Silver Lake are also leading a €3.5 billion (£2.9 billion) investment into Europe’s largest veterinary group IVC Evidensia with Nestle, another sponsor of Manchester City. City announced a partnership with Nestle in October 2019. This followed Nestle’s $10 billion (£7.4 billion) dollar sale of Nestle Skin Health to a consortium led by EQT investment fund and a wholly-owned subsidiary of the Abu Dhabi Investment Authority in the same month. Silver Lake politely declined to comment.

Durban is not the only CFG employee who appears on the board of businesses that sponsor City. We have already mentioned that CFG director Edelman is on the board of Aldar but another sponsorship reveals a prominent role for City’s chief executive, Soriano.

The website design and hosting company Wix have enjoyed a partnership with Manchester City since 2016 and they have since become a sponsor of the overall CFG group. In 2019, Mark Tluszcz, the chairman of Wix, took up a role with City CEO Al Mubarak’s Mubadala Capital, which is the financial investment arm of the Mubadala Investment Company. Tluszcz was appointed as a senior advisor to the business, “providing strategic counsel.” Tluszcz tweeted on October 9, 2019 to say: “Happy to say I am playing on team Mubadala.”

On November 12, 2020, CFG chief executive Soriano became a director of CFG sponsor Wix. It should be said that it is not unusual in business for smart people who have worked together successfully to then seek to work together again and sources insisted that both Tluszcz and Soriano possess qualities that would benefit Mubadala Capital in the former’s case and Wix in the latter.


City did look into other sponsors instead of Etihad (Photo: Visionhaus/Getty Images)
The web between businesses is once again amplified when we examine City’s partnership with WeWork, which became the club’s official workplace partner in September 2021. Once again, we can pinpoint a company that had previously benefited from Mubadala investment.
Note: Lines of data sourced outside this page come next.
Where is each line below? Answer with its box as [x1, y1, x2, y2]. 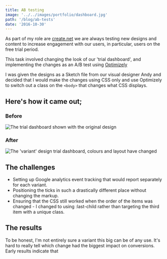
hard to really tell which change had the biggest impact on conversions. [5, 242, 155, 248]
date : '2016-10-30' [5, 21, 47, 27]
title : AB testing [5, 7, 44, 13]
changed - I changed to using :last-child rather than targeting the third [12, 204, 159, 210]
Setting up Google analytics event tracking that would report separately [12, 177, 162, 183]
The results [5, 223, 42, 232]
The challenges [5, 163, 55, 171]
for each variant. [12, 182, 47, 188]
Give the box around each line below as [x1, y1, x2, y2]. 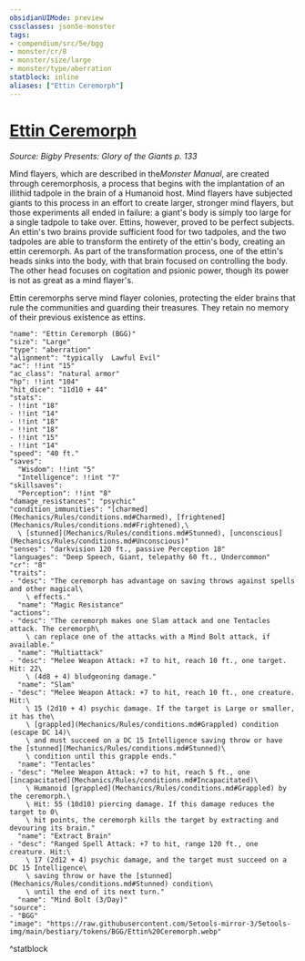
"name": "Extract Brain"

In February 2020, WeWork launched a partnership with a company named Hub71, which describes itself as a global tech ecosystem at the heart of Abu Dhabi. Hub71’s partners include Al Mubarak’s Mubadala, as well as the Abu Dhabi Investment Office, which is the government hub supporting investment in Abu Dhabi.

The partners of this venture also include Microsoft and Japanese conglomerate Softbank. Mubadala previously made a $15 billion (£11 billion) investment into Softbank, chaired by the Japanese billionaire Masayoshi Son, in 2017. As such, we can already see a financial relationship between WeWork and businesses linked to the Manchester City chairman Al-Mubarak but closer scrutiny reveals another link.

In January 2021, the Bolivian outfit Club Bolivar became a partner club of City Football Group. Marcelo Claure is Club Bolivar’s president, while he is also a co-owner of another City Football Group club in Girona. Claure had also been the chief operating officer of Softbank, before leaving last month. Most interestingly, he has been the executive chairman of WeWork since 2019 and, according to his own LinkedIn page, Claure is “recognised for turning the company around and putting it on a path to profitability as well as taking the company public in October 2021”. As stated earlier, WeWork became a partner of Manchester City in September 2021.

Shortly before Christmas, the Premier League approved the reformed regulations for “associated parties” despite Newcastle and Manchester City opposing the changes.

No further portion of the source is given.